WHAT YOU NEED TO DO: Transcribe the rest of the listing below, starting with the line that contains "LLC reviews and ratings. Information about" and ending with the last line, exactly as written.

DATASET ENTRIES:
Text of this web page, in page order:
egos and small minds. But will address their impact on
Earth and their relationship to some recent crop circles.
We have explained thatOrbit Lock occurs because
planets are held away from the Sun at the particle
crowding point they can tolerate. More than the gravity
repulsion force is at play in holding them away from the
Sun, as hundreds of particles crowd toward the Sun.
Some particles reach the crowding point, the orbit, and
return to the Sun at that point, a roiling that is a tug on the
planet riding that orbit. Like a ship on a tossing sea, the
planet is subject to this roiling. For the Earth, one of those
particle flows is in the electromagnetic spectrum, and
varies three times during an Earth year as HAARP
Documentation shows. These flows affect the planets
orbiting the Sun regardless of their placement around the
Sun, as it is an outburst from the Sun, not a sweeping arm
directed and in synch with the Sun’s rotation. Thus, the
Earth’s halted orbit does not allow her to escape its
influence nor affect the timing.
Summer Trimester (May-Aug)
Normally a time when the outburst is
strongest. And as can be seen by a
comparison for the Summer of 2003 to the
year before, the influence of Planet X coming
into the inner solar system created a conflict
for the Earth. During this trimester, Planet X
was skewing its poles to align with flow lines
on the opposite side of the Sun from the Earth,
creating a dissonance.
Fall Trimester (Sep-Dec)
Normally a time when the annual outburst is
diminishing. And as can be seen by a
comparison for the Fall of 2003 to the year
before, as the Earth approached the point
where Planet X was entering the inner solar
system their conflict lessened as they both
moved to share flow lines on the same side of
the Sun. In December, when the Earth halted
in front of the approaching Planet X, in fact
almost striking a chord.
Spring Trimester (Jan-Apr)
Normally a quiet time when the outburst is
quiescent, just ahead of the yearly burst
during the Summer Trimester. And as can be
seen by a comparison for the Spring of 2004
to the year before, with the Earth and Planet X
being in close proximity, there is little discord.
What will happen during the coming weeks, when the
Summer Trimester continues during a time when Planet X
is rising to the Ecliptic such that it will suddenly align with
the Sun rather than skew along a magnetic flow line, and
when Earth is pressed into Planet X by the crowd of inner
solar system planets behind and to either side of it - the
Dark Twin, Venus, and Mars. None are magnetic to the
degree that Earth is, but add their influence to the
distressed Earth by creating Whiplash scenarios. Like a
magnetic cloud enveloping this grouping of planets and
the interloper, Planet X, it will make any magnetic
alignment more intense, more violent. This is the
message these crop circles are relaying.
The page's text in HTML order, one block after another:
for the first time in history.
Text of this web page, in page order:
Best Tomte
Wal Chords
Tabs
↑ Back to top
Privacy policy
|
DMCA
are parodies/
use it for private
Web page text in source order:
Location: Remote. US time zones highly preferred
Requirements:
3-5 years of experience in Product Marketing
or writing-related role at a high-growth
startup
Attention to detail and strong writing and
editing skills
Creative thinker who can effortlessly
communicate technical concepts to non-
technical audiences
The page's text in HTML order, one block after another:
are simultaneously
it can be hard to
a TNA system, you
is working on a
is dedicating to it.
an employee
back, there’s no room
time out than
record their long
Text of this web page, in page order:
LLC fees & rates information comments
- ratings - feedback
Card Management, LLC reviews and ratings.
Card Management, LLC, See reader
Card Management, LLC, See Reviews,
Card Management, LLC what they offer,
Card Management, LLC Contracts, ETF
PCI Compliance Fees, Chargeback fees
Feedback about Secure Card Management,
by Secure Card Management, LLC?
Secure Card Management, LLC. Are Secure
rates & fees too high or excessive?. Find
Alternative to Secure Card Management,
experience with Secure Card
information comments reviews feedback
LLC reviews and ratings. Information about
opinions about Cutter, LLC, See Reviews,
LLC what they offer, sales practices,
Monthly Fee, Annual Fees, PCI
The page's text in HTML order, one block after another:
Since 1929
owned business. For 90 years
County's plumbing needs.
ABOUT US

TASK RESULT:
LLC reviews and ratings. Information about
opinions about Cutter, LLC, See Reviews,
LLC what they offer, sales practices,
Monthly Fee, Annual Fees, PCI
The page's text in HTML order, one block after another:
Since 1929
owned business. For 90 years
County's plumbing needs.
ABOUT US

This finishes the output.